In Camplin's case, Lord Diplock referred to section 3 as abolishing 'all previous rules of what can or cannot amount to provocation'; but he did not, it should be noted, redefine provocation itself. Camplin's case was concerned with the objective element in provocation, the 'reasonable man' limb of the defence, and although Duffy's case was cited none of the Law Lords suggested it was wrong. Nor had any decision since so suggested.

On the contrary, there had been a consistent line of binding authority approving the use of the phrase 'sudden and temporary loss of self-control'. It encapsulated an essential ingredient of the defence of provocation in a clear and readily understandable phrase.

It was said on the appellant's behalf that the phrase might lead the jury to think provocation could not arise for consideration unless the defendant's act followed immediately upon the act or words constituting the alleged provocation, and that although an interval of time might in many cases be a time of 'cooling off' and regaining self-control, so as to forfeit the protection of the defence, in other cases, particularly those of long-abused women, the time lapse might have the opposite effect, marking a 'slow-burn' reaction rather than an immediate loss of self-control.

Their Lordships recognised that the subjective element in the defence of provocation would not, as a matter of law, be negatived simply because of the delayed reaction in such cases, provided there was at the time of the killing a 'sudden and temporary loss of self-control' caused by the alleged provocation.

However, the longer the delay, and the stronger the evidence of deliberation on the defendant's part, the more likely it was that provocation would be negatived. Here, despite the lapse of time, the judge left the issue of provocation to the jury, and his direction to them was in accordance with well established law.

Their Lordships also rejected a second ground of appeal, alleging that the judge's summing up failed adequately to deal with the appellant's characteristics, in so far as they affected the gravity of the provocation, in omitting to mention the 'learnt helplessness' associated with what was described as 'battered woman syndrome'. There had been no evidence before the judge and jury to support this.

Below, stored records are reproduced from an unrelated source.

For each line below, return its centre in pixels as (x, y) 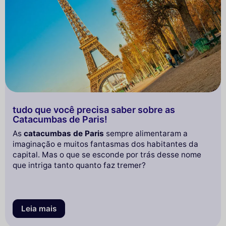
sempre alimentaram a (146, 133)
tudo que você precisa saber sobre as (94, 109)
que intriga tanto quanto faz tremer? (79, 165)
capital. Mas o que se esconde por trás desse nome (107, 154)
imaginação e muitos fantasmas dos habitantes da (105, 144)
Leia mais (39, 208)
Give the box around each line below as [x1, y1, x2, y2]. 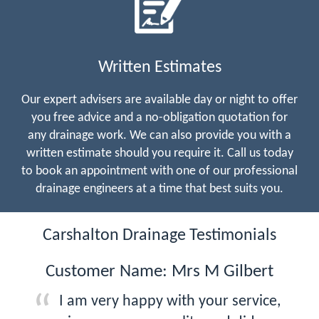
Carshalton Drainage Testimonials [43, 226, 276, 244]
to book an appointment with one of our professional [21, 164, 298, 178]
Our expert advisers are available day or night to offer [21, 93, 298, 107]
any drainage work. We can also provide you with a [28, 128, 291, 142]
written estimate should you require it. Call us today [26, 146, 293, 160]
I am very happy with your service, [58, 293, 281, 310]
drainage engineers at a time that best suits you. [36, 182, 283, 196]
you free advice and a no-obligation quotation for [31, 110, 288, 125]
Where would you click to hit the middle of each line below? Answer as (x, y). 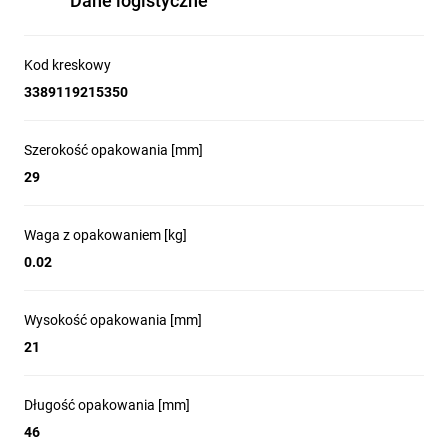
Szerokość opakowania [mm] (113, 150)
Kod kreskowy (67, 65)
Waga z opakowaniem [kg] (105, 235)
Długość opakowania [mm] (107, 405)
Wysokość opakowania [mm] (113, 320)
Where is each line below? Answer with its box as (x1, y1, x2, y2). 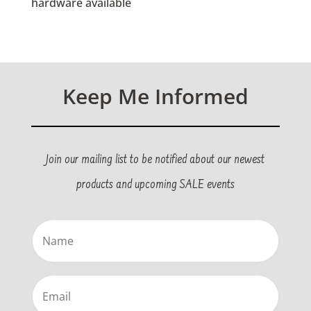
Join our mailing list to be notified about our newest (46, 153, 265, 167)
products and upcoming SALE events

The final ground of appeal, based on diminished responsibility, was successful. This defence had not been raised at the trial, but there was evidence in a doctor's report suggesting the appellant was suffering a 'major depressive disorder' at the material time. It was unclear why this material was not further pursued at the time of the trial or why the accused herself was not consulted about it. In the light of this evidence, however, and in the exceptional circumstances, the verdict must be regarded as unsafe and unsatisfactory.